Received: 03-Aug-2022, Manuscript No. GJFA-22-71762; Editor assigned: 08-Aug-2022, Pre QC No. GJFA-22-71762(PQ); Reviewed: 25-Aug-2022, QC No. GJFA-22-71762; Revised: 01-Sep-2022, Manuscript No. GJFA-22-71762(R); Published: 08-Sep-2022, DOI: 10.15651/2408-5464.22.9.085
Almost all water habitats include scyphozoan jellyfish, which include the well-known disk-shaped creatures that are frequently seen drifting along the shore. The majority only have a short lifespan, although some have been reported to live for a year or longer. Most species have bodies that are between 2 and 40 cm in diameter, while some have much bigger bodies with diameters up to 2 metres.
Typically, jellyfish go through three stages in their life cycle. From its top end, a sessile polyp stage asexually produces young medusae, each of which develops into an adult. Adults can be either males or females, though certain species experience sex changes as they get older.
Periodic variations in abundance and occurrence, alternating rarity to population blooms, are known for a number of gelatinous zooplankton taxa, including medusozoan cnidarians and ctenophores. In the last few decades, high-density jellyfish populations have been detected in many coastal areas around the world. Global warming is the cause of expansions in some jellyfish populations, eased recruitment of invasive native and non-indigenous species and relocation of tropical species to sub-tropical and temperate latitudes. Water temperature may control physiological performances of jellyfish, controlling polyp and medusae budding and growth rate of fresh medusae.
Ecosystem eutrophication has also been related with augmented jellyfish blooms and overfishing has been associated with some increases in jellyfish blooms due to the elimination of jellyfish predators and competitors. Moreover, the propagation of hard artificial substrates in the marine environment provides extra suitable habitats for the polyps, the sessile life stage of many medusozoan taxa. Equally, massive blooms and large aggregation of gelatinous organisms may have broad negative consequences on many sea-based human activities, including tourism and leisure, fishery and aquaculture, and coastal industrial installations.
Negative interactions between jellyfish aggregations and marine human activities appear to be occurring more frequently and severely in recent years. Although many of these harmful interactions between humans and jellyfish are probably caused by rising jellyfish blooms, many of them may also be the result of the coastal industry' expanded spatial footprint in recent decades. Some of the most often mentioned effects on fishing fleets across the world include net clogging, catch degradation, longer fishing time, and increased fuel consumption. The predation of eggs and larvae, poor recruitment in fish populations of commercial importance, and competition for crustacean plankton are all indirect effects of jellyfish that contribute to the depletion of fish stocks.
Marine aquaculture saw a quick expansion and is now a major source of food production globally. Over the past 10 to 15 years, there have been more instances of jellyfish blooms affecting the health of farmed fish or facilities for finfish mariculture.

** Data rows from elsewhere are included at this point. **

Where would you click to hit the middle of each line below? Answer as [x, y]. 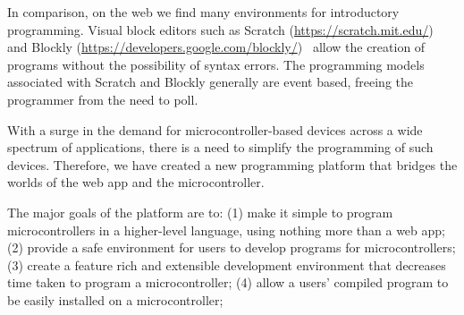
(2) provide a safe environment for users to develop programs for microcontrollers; [232, 247]
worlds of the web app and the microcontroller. [136, 182]
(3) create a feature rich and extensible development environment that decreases [227, 264]
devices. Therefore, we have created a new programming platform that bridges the [232, 164]
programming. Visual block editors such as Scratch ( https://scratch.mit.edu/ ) [220, 29]
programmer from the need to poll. [103, 99]
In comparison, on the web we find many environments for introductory [203, 12]
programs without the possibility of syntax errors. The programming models [216, 64]
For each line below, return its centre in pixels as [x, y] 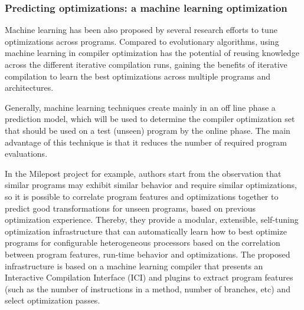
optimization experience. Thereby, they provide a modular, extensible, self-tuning [152, 220]
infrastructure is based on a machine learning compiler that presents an [134, 266]
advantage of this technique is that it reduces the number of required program [146, 142]
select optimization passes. [53, 300]
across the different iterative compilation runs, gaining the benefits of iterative [146, 64]
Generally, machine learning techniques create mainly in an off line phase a [140, 107]
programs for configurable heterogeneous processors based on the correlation [143, 243]
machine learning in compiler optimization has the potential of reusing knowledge [152, 53]
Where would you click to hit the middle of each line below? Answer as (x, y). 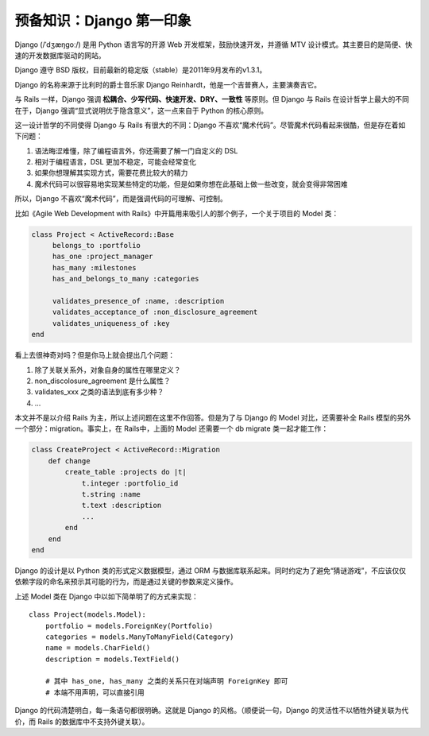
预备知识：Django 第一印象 (103, 21)
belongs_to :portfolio (96, 245)
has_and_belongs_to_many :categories (126, 279)
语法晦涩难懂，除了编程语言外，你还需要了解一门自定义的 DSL (136, 150)
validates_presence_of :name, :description (138, 301)
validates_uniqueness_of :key (111, 323)
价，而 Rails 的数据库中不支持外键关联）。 (82, 721)
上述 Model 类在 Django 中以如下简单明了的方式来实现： (106, 596)
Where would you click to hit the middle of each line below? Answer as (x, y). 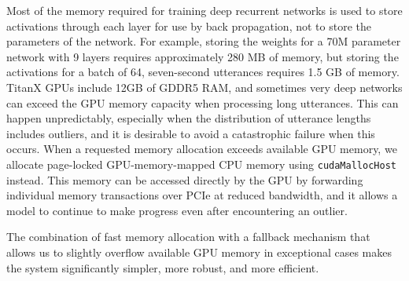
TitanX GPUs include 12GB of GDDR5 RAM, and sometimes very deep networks (204, 87)
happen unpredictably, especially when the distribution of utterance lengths (189, 118)
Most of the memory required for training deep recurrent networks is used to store (204, 10)
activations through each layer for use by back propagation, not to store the (189, 26)
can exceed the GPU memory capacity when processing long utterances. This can (203, 102)
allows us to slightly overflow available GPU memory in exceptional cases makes (199, 252)
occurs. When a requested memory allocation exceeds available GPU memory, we (202, 149)
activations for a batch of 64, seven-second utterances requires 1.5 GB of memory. (203, 72)
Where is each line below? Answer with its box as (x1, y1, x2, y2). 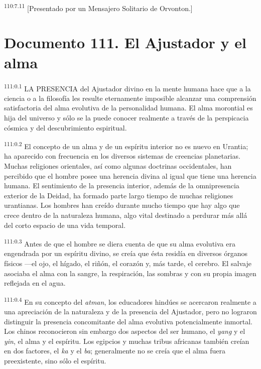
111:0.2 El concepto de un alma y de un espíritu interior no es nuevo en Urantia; (4, 140, 248, 151)
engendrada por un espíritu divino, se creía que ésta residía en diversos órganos (4, 248, 247, 259)
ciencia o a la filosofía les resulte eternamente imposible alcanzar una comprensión (4, 92, 256, 103)
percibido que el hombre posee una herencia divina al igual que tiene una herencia (4, 170, 256, 181)
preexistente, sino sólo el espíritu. (4, 355, 106, 366)
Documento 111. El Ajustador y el (4, 32, 246, 53)
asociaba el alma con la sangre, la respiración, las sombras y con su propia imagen (4, 268, 256, 278)
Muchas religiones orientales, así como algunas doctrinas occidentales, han (4, 161, 232, 171)
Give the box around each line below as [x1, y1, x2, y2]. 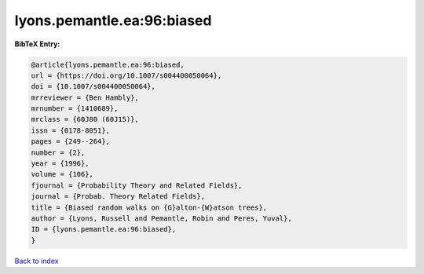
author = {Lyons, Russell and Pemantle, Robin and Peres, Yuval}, [31, 214, 292, 223]
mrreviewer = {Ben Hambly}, [31, 93, 139, 102]
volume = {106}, [31, 170, 94, 179]
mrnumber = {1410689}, [31, 104, 119, 113]
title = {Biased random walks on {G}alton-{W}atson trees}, [31, 203, 268, 212]
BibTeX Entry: [14, 39, 60, 49]
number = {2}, [31, 148, 86, 157]
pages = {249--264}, [31, 137, 110, 146]
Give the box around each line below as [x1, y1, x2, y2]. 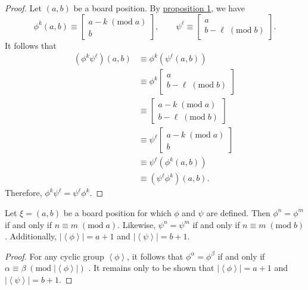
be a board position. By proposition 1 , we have [73, 2, 245, 14]
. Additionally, [5, 230, 57, 242]
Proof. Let [5, 2, 42, 14]
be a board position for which [63, 206, 172, 219]
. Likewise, [117, 218, 156, 230]
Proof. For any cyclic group [5, 250, 104, 262]
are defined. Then [206, 206, 270, 219]
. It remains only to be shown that [88, 261, 214, 274]

Water currents can carry whole jellyfish or fragmented jellyfish fragments, including tentacles, through finfish cages, where they can sting fishes, causing gill and skin damage as well as eventual fish mortality. Additionally, hydrozoan colonies, a significant part of fouling assemblages in aquaculture cages, are recognised as a threat to marine aquaculture due to direct contact envenomation or through the budding and release of free-living medusae, medusoid stages, or larvae equipped with stinging cells, as well.